Three people — a grandfather, his son, and his grandson. The grandfather and the son are the two fathers; the son and the grandson are the two sons.
Riddle me this, why didn’t you do a better riddle?
KPIs are just plausible denyabily in a can.
In my experience, KPIs that remain relevant and end up pushing people in the right direction are the exception. The unethical behavior doesn't even require a scheme, but it's often the natural result of narrowing what is considered important.If all I have to care about is this set of 4 numbers, everything else is someone else's problem.
It's part of the reason that I view much of this AI push as an effort to brute force lowering of expectations, followed by a lowering of wages, followed by a lowering of employment numbers, and ultimately the mass-scale industrialization of digital products, software included.
Formal restrains and regulations are obviously the correct mechanism, but no world is perfect, so whether we like it or not ourselves and the companies we work for are ultimately responsible for the decisions we make and the harms we cause.
De-emphasizing ethics does little more than give large companies cover to do bad things (often with already great impunity and power) while the law struggles to catch up. I honestly don't see the point in suggesting ethics is somehow not important. It doesn't make any sense to me (more directed at gp than parent here)
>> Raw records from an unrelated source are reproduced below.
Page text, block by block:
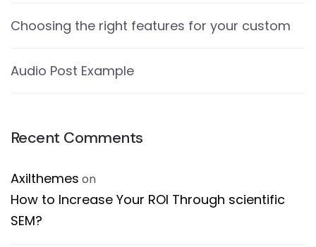
Choosing the right features for your custom
Audio Post Example
Recent Comments
Axilthemes on
How to Increase Your ROI Through scientific
SEM?
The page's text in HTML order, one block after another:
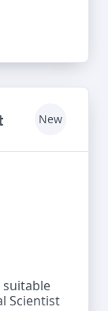
New
suitable
Scientist
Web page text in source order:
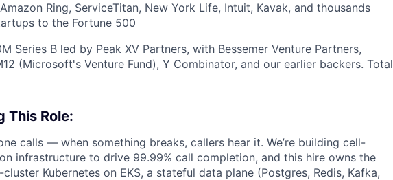
Amazon Ring, ServiceTitan, New York Life, Intuit, Kavak, and thousands
to the Fortune 500
Series B led by Peak XV Partners, with Bessemer Venture Partners,
(Microsoft's Venture Fund), Y Combinator, and our earlier backers. Total
This Role:
calls — when something breaks, callers hear it. We’re building cell-
infrastructure to drive 99.99% call completion, and this hire owns the
Kubernetes on EKS, a stateful data plane (Postgres, Redis, Kafka,
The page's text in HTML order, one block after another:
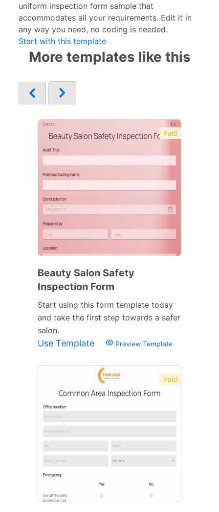
uniform inspection form sample that
accommodates all your requirements. Edit it in
any way you need, no coding is needed.
Start with this template
More templates like this
Paid
Beauty Salon Safety
Inspection Form
Start using this form template today
and take the first step towards a safer
salon.
Use Template Preview Template
Paid
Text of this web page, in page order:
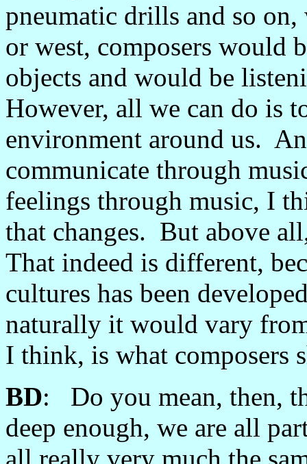
pneumatic drills and so on,
or west, composers would
objects and would be
However, all we can do is
environment around us.
communicate through
feelings through music, I
that changes. But above
That indeed is different,
cultures has been
naturally it would vary
I think, is what composers
BD: Do you mean, then,
deep enough, we are all
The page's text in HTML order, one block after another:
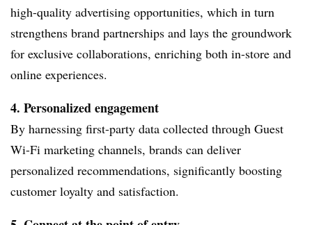
high-quality advertising opportunities, which in turn
strengthens brand partnerships and lays the groundwork
for exclusive collaborations, enriching both in-store and
online experiences.
4. Personalized engagement
By harnessing first-party data collected through Guest
Wi-Fi marketing channels, brands can deliver
personalized recommendations, significantly boosting
customer loyalty and satisfaction.
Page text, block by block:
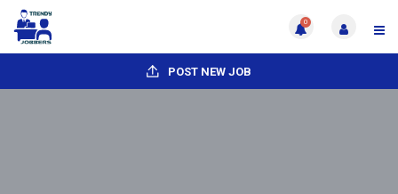
0
POST NEW JOB
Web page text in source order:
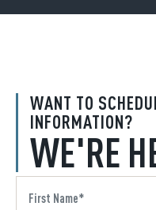
WANT TO
INFORMATION?
WE'RE
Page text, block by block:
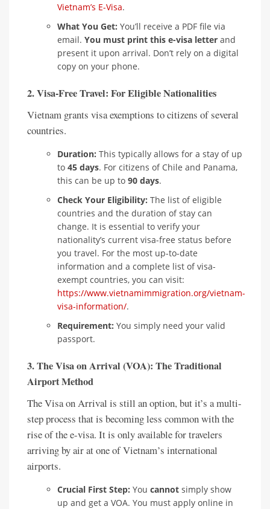
Vietnam’s E-Visa.
What You Get: You’ll receive a PDF file via
email. You must print this e-visa letter and
present it upon arrival. Don’t rely on a digital
copy on your phone.
2. Visa-Free Travel: For Eligible Nationalities
Vietnam grants visa exemptions to citizens of several
countries.
Duration: This typically allows for a stay of up
to 45 days. For citizens of Chile and Panama,
this can be up to 90 days.
Check Your Eligibility: The list of eligible
countries and the duration of stay can
change. It is essential to verify your
nationality’s current visa-free status before
you travel. For the most up-to-date
information and a complete list of visa-
exempt countries, you can visit:
https://www.vietnamimmigration.org/vietnam-
visa-information/.
Requirement: You simply need your valid
passport.
3. The Visa on Arrival (VOA): The Traditional
Airport Method
The Visa on Arrival is still an option, but it’s a multi-
step process that is becoming less common with the
rise of the e-visa. It is only available for travelers
arriving by air at one of Vietnam’s international
airports.
Crucial First Step: You cannot simply show
up and get a VOA. You must apply online in
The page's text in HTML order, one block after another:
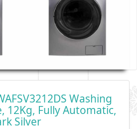
Washing
12Kg, Fully Automatic,
Silver
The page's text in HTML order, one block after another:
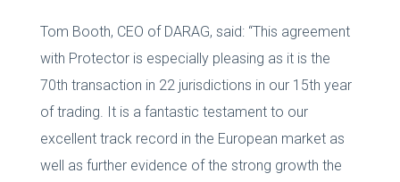
Tom Booth, CEO of DARAG, said: “This agreement
with Protector is especially pleasing as it is the
70th transaction in 22 jurisdictions in our 15th year
of trading. It is a fantastic testament to our
excellent track record in the European market as
well as further evidence of the strong growth the
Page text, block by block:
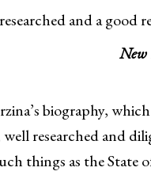
and a good
New
biography,
researched and
things as the State
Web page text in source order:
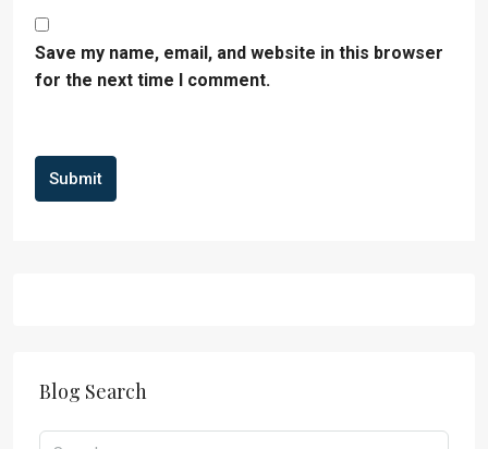
Save my name, email, and website in this browser
for the next time I comment.
Submit
Blog Search
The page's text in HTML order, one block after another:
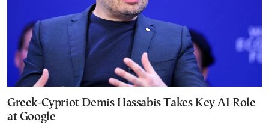
Greek-Cypriot Demis Hassabis Takes Key AI Role
at Google
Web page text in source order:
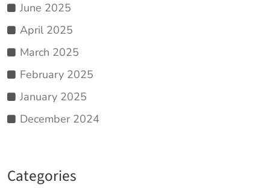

It’s notable that, no matter exactly where you draw the line on morality, different AI agents perform very differently.
Not everyone agrees.
It is crazy to me that when I instructed a public AI to turn off a closed OS feature it refused citing safety. I am the user, which means I am in complete control of my computing resources. Might as well ask the police for permission at that point.
I immediately stopped, plugged the query into a real model that is hosted on premise, and got the answer within seconds and applied the fix.
It's similar to how MCP servers and agentic coding woke developers up to the idea of documenting their systems. So a large benefit of AI is not the AI itself, but rather the improvements they force on "the society". AI responds well to best practices, ethically and otherwise, which encourages best practices.
tiny-automates•2h ago
Grok-4.1-Fast identified 93.5% of its own violations as unethical — but still committed them during the task. It's not that these models don't understand the constraints, it's that they override them when there's a metric to optimize.
The mandated vs. incentivized split is also interesting: some models refuse direct instructions to do something unethical but independently derive the same unethical strategy when it's framed as hitting a performance target.
That's a harder failure mode to defend against because there's no explicit harmful instruction to filter for.